◆ THE RECORDS:
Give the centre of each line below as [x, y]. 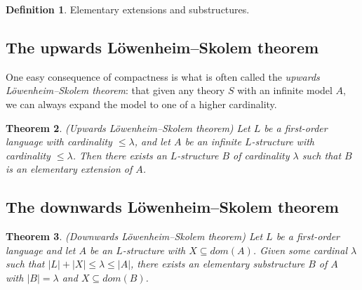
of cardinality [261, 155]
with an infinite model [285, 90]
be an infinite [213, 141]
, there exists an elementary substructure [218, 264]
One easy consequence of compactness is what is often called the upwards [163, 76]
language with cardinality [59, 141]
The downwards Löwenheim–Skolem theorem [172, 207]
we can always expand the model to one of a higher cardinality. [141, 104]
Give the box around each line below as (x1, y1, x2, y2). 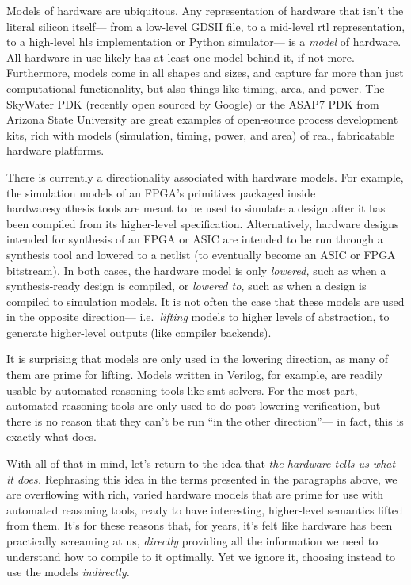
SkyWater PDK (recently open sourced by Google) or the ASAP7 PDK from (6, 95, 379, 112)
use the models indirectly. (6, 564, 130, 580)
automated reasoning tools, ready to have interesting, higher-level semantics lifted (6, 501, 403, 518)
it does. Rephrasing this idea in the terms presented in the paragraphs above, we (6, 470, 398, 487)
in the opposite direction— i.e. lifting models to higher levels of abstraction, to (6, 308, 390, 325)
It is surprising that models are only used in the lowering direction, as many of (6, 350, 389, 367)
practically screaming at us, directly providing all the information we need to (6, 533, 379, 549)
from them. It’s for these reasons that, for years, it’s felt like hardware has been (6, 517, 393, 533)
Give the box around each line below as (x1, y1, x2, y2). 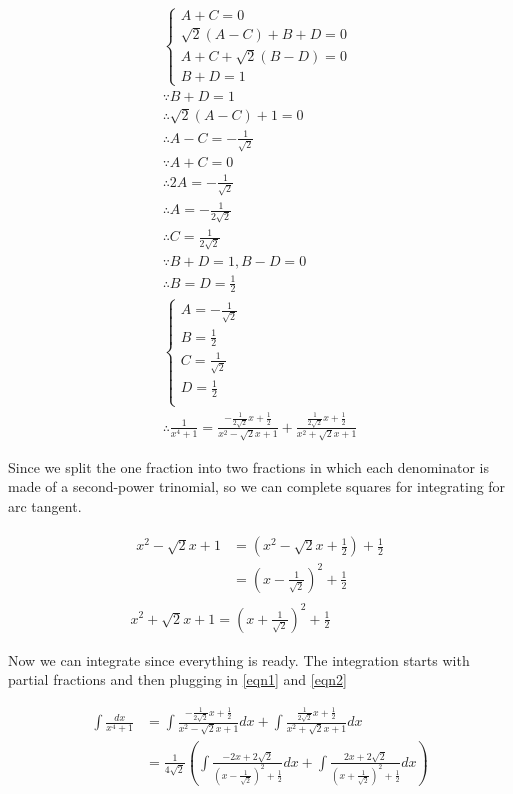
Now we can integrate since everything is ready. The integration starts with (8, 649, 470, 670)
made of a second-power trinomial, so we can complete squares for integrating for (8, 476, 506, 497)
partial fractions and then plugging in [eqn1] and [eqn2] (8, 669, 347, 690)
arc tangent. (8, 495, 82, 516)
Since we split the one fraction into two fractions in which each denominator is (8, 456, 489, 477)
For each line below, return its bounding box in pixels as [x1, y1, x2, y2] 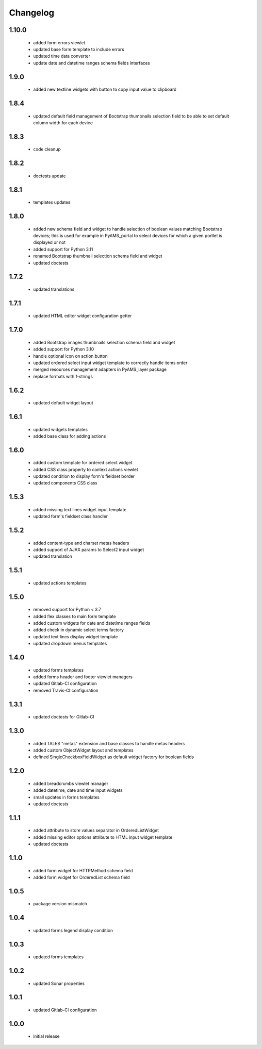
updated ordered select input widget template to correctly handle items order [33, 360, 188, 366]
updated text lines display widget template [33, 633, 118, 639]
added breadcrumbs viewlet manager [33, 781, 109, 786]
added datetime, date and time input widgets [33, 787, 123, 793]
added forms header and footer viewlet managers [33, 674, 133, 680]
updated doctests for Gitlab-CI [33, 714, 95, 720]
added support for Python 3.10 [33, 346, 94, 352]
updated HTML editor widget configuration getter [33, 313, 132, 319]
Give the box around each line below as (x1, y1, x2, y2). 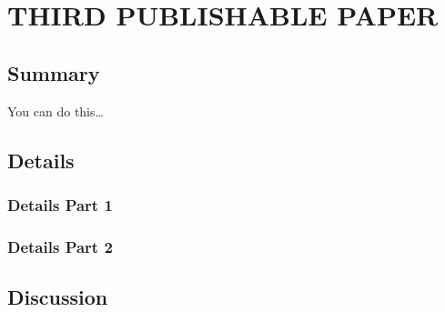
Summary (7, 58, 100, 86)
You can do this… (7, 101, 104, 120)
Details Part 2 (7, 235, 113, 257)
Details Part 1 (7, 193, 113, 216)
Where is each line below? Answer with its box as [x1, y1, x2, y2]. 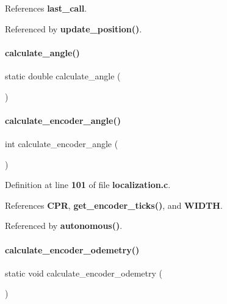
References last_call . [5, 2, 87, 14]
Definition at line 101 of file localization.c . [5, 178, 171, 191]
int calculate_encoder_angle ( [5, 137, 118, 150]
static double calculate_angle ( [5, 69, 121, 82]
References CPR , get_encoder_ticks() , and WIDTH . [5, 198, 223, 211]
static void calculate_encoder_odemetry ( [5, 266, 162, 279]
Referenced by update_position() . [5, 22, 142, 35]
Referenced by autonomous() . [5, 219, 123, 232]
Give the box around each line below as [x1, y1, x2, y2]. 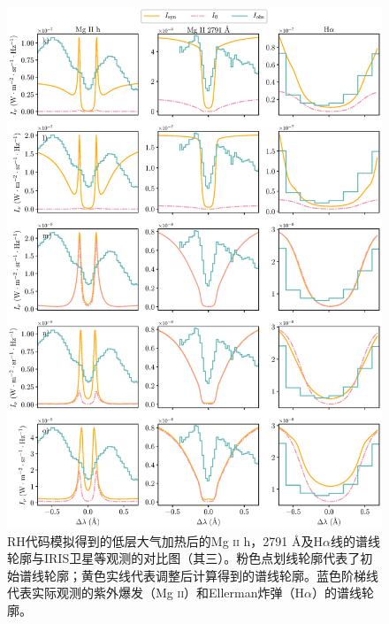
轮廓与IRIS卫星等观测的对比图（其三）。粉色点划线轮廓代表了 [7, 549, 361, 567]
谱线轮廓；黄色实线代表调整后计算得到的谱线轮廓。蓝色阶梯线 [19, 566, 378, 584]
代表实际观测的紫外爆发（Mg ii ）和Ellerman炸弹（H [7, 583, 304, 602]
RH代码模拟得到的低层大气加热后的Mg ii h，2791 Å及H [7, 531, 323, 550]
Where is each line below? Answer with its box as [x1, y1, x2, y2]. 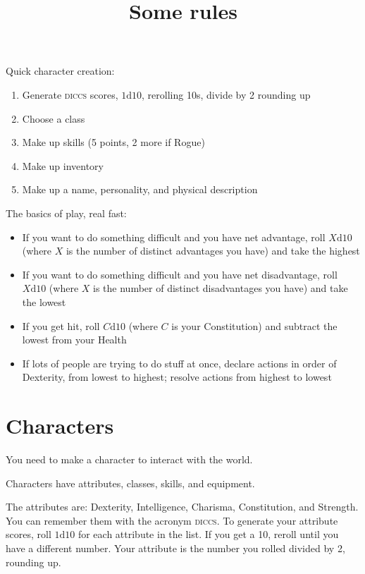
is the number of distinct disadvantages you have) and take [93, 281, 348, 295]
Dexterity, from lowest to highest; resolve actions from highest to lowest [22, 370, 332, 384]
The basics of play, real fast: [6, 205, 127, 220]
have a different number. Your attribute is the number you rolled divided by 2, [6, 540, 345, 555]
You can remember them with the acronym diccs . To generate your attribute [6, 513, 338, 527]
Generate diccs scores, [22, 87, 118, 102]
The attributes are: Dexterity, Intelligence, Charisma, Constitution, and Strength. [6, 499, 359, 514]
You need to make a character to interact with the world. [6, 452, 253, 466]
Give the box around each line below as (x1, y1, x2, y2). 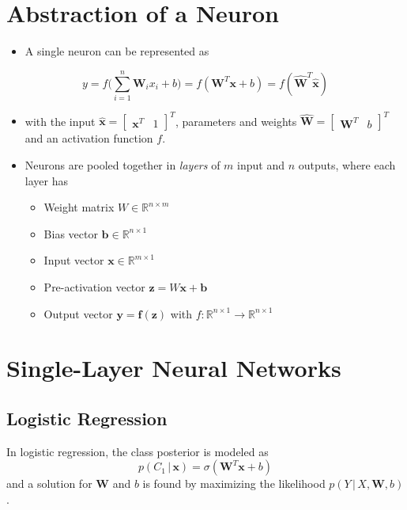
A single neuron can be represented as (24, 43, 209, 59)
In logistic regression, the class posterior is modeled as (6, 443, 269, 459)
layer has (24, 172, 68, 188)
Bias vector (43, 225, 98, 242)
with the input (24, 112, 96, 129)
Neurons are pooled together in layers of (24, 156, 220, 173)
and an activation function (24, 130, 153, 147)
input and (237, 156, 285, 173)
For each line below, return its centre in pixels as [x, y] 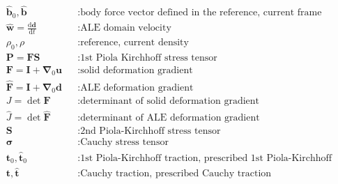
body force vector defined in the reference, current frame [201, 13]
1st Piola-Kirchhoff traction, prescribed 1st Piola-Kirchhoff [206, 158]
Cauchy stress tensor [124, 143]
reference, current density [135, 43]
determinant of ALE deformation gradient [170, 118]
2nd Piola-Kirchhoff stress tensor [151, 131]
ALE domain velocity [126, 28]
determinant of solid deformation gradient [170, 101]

* * *

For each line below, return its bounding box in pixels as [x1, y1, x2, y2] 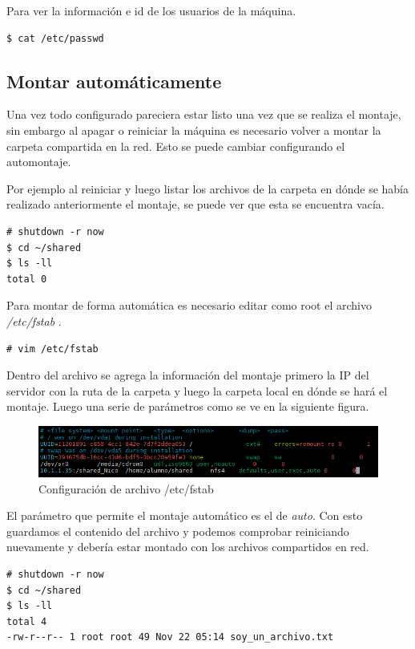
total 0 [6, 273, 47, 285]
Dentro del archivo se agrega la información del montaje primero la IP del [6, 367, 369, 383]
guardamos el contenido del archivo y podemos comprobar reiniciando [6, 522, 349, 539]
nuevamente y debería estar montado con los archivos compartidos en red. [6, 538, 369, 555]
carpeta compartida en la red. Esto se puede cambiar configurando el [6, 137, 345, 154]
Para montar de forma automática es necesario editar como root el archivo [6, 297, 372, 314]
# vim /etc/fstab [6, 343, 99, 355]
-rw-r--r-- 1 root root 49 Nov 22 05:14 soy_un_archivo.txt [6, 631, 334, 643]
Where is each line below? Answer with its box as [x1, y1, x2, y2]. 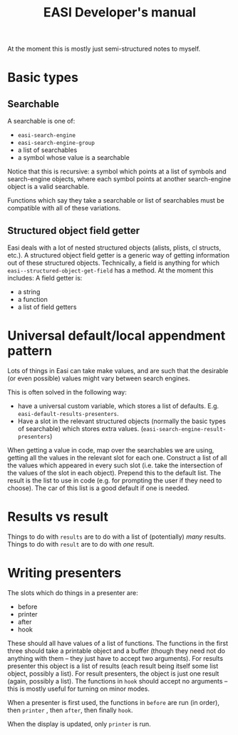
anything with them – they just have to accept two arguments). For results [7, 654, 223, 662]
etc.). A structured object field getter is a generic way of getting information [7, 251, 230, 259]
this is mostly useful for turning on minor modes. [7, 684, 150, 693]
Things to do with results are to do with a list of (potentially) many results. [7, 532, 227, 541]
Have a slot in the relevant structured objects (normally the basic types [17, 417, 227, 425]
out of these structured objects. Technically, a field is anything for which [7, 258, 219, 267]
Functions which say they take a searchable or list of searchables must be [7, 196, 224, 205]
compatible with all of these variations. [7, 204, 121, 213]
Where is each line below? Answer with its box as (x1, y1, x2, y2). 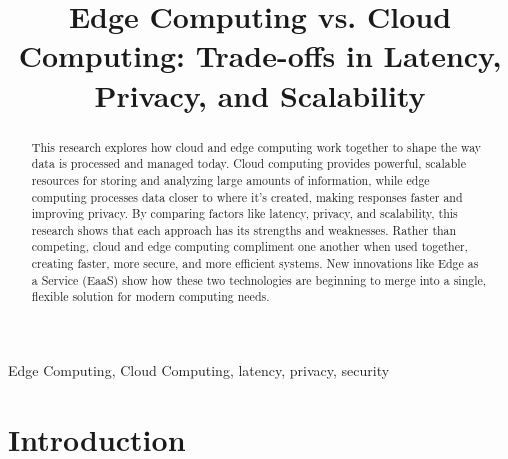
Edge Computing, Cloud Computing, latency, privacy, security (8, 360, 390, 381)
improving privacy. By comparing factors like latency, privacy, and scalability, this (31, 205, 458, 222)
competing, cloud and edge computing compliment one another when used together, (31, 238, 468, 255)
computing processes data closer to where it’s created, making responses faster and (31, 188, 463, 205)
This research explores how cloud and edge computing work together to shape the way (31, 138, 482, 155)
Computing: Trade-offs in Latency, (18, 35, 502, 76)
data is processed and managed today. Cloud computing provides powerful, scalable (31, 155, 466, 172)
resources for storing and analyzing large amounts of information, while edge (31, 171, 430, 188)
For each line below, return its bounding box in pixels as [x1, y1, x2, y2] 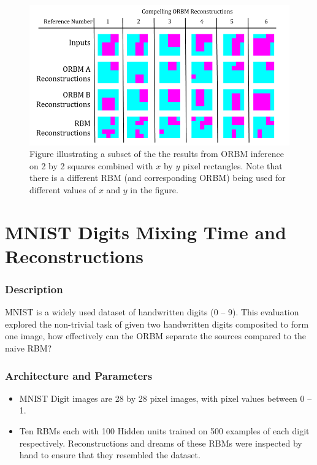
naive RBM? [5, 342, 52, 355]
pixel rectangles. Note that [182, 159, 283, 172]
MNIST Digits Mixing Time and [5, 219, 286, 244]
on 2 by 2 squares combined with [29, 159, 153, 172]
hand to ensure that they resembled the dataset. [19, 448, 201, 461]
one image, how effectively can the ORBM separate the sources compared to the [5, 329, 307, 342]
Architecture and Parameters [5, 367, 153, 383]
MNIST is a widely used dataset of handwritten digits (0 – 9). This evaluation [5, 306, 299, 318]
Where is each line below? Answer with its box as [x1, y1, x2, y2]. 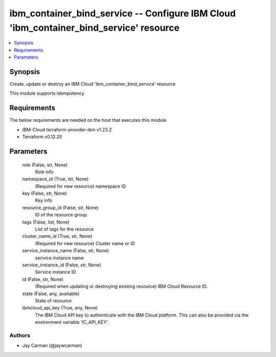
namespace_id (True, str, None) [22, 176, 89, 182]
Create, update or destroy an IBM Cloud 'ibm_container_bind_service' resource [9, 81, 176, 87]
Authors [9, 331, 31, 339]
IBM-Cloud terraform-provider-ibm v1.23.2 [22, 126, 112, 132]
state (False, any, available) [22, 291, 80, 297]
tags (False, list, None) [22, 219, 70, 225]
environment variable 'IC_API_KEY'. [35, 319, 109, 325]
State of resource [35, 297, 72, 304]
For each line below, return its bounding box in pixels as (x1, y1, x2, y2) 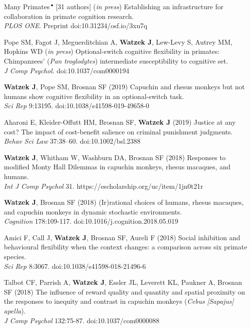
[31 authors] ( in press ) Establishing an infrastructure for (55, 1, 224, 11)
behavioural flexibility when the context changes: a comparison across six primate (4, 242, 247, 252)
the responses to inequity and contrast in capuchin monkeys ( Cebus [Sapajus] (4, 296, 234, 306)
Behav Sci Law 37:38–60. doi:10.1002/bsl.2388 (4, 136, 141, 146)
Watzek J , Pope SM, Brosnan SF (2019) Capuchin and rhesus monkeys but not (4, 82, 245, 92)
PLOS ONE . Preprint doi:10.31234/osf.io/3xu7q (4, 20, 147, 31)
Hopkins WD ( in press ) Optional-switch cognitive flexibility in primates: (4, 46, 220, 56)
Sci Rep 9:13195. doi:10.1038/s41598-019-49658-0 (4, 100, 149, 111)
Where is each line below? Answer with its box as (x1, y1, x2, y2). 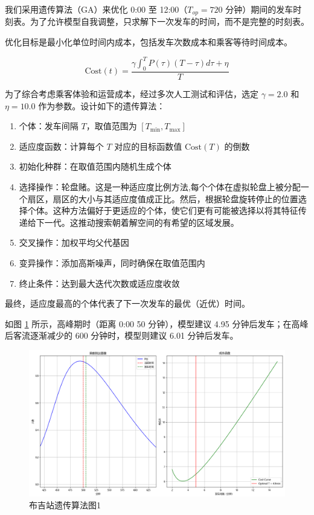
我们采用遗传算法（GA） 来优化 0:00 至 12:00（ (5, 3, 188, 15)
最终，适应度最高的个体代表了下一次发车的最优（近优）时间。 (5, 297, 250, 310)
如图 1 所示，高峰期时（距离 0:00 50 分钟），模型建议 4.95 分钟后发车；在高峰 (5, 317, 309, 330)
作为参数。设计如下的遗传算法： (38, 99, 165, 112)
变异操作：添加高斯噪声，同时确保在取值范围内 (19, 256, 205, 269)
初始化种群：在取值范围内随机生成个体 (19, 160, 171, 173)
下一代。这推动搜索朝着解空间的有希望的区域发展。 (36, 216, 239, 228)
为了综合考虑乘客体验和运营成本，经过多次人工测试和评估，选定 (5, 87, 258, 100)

◆ PROBLEM REQUIREMENTS:
Where does the word "higher" appear in the material above? Copy every line that holds it.

◆ YOUR SOLUTION:
we can always expand the model to one of a higher cardinality. [141, 104]
automated reasoning tools, ready to have interesting, higher-level semantics lifted (6, 501, 403, 518)
in the opposite direction— i.e. lifting models to higher levels of abstraction, to (6, 308, 390, 325)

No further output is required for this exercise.